# Task brief:
Within these entries, how many lines contain the word "Talk"? Answer with the number alone.

[Start of Attachment]

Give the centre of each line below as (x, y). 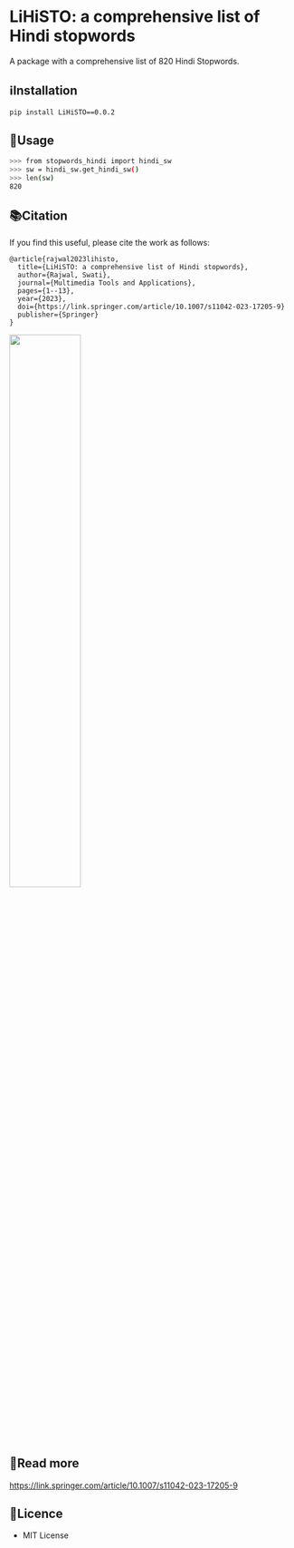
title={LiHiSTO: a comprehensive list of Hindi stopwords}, (133, 267)
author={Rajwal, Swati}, (64, 275)
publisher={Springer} (58, 315)
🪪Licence (36, 1513)
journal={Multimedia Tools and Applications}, (107, 283)
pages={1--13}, (46, 291)
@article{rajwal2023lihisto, (64, 259)
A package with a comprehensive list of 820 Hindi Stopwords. (124, 61)
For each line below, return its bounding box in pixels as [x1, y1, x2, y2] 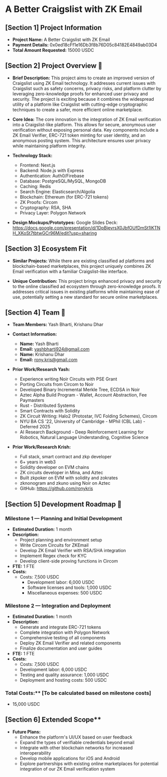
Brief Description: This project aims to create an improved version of [12, 75, 155, 81]
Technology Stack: [12, 152, 53, 158]
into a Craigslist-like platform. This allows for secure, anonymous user [12, 121, 156, 128]
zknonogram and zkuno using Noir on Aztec [19, 480, 111, 486]
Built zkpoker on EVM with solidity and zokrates [19, 475, 118, 481]
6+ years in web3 [19, 459, 56, 465]
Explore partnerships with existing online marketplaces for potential [19, 761, 159, 767]
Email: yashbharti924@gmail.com [19, 346, 90, 352]
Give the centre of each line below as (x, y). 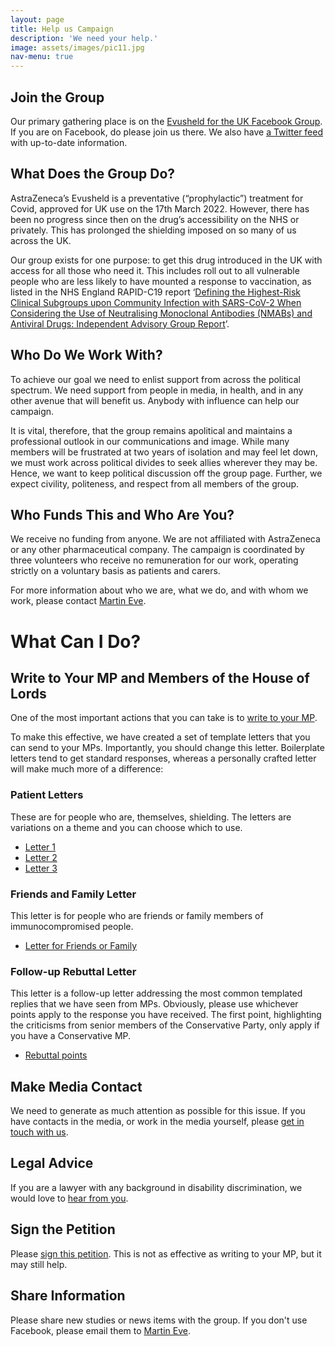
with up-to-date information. (69, 142)
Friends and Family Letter (73, 894)
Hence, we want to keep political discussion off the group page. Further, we (166, 473)
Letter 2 (41, 857)
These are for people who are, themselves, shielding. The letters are (151, 817)
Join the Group (57, 97)
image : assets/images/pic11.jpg (77, 47)
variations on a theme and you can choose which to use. (126, 827)
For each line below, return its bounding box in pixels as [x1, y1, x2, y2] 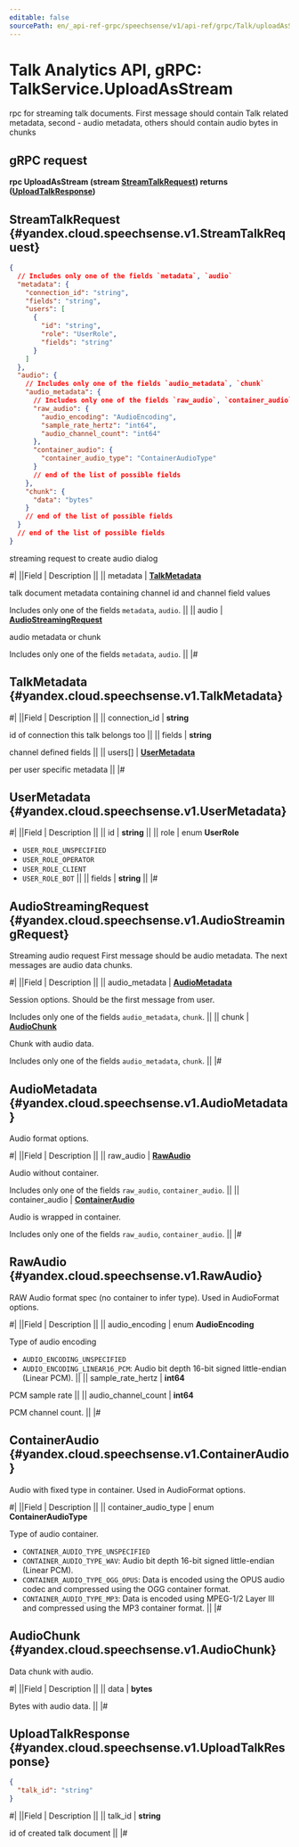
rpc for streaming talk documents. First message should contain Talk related [9, 108, 289, 119]
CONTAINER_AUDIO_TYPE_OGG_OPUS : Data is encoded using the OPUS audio [21, 1574, 285, 1585]
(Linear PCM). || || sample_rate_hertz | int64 [21, 1372, 185, 1383]
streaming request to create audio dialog [9, 553, 158, 563]
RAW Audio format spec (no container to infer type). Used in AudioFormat [9, 1292, 279, 1302]
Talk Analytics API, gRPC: [9, 60, 203, 80]
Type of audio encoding [9, 1336, 97, 1347]
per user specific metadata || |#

[End of Attachment]

# The answer:
2